We have become used in recent years for the run-up to Christmas to begin earlier and earlier. From September onwards Christmas cards etc start to appear in our shops as traders hope to separate us from our siller. The brightening of our shopping areas with Christmas illuminations also seems to be starting earlier as indeed is similar decoration in our homes. Houses, all over Scotland, have appeared be-decked , within and outside, with Christmas decorations before we have even reached St Andrew’s Day. A far cry from the days when Christmas was just another normal working day in Scotland and the main celebration was concentrated on Hogmanay and the New Year.

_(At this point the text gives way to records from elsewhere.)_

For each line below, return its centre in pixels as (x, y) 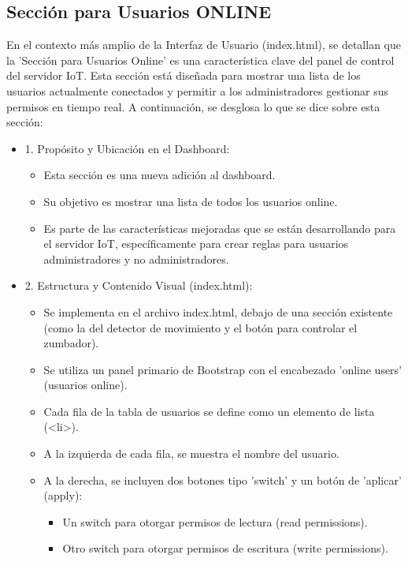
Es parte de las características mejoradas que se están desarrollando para (220, 228)
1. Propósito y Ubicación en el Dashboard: (127, 148)
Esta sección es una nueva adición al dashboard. (159, 175)
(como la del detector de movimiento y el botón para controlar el (200, 327)
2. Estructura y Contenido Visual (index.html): (139, 285)
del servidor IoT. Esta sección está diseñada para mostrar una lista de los (184, 75)
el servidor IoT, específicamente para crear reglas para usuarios (196, 244)
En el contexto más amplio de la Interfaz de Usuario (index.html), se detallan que (204, 45)
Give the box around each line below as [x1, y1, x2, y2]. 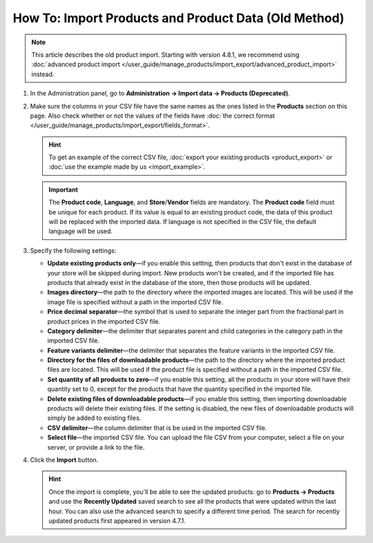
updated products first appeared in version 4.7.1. [48, 516, 186, 525]
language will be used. [48, 227, 113, 235]
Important [48, 185, 79, 194]
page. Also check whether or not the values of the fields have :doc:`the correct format [30, 111, 276, 120]
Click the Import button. [30, 456, 99, 463]
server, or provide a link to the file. [47, 443, 145, 451]
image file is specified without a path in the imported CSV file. [47, 297, 224, 306]
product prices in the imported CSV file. [47, 317, 160, 325]
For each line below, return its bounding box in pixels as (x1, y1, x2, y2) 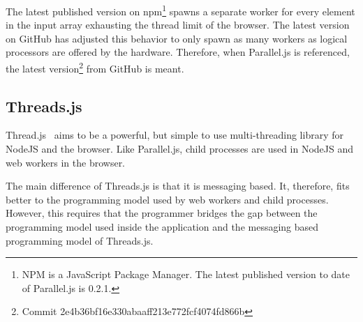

Hence the reason in 1841 that a Leith printer, Charles Drummond, began the practise of producing a greetings card for this time of year with no mention of Christmas. He printed a card portraying a cheery, well-fed-looking chiel with a message proclaiming “A gude New Year and mony o’ them”. The idea caught on so we have to thank a printer in a wee shop in Leith’s Kirkgate for beginning a practise which is now world-wide. Now-a-days you have to search very diligently for a card bearing a New Year greeting.

Now you know whom to blame when you suffer from writer’s cramp after doing this years cards!

Mincemeat and Christmas go together and this week’s recipe Mincemeat Cake can be baked now in readiness for The Daft Days (24 December to 6 January).

Mincemeat Cake

Ingredients: 6oz (175g) self raising flour; 3oz (75g) margarine; 8oz (225g) mincemeat; 1 egg; 3oz (75g) caster sugar; 1 dessertspoonful melted syrup

Method:  Cream margarine and sugar until light and fluffy. Add syrup and beat mixture a little more. Beat the egg well, and add to creamed mixture. Fold in all the flour, and lastly, add the mincemeat. Pour into a 6 inch cake tin. Bake at 325°F, 160°C, Gas mark 3, for 90 minutes.

Please note this cake is very moist and is inclined to sink slightly in the middle. When removed from the oven, turn upside down on to a cooling tray, this will give the cake a neat surface.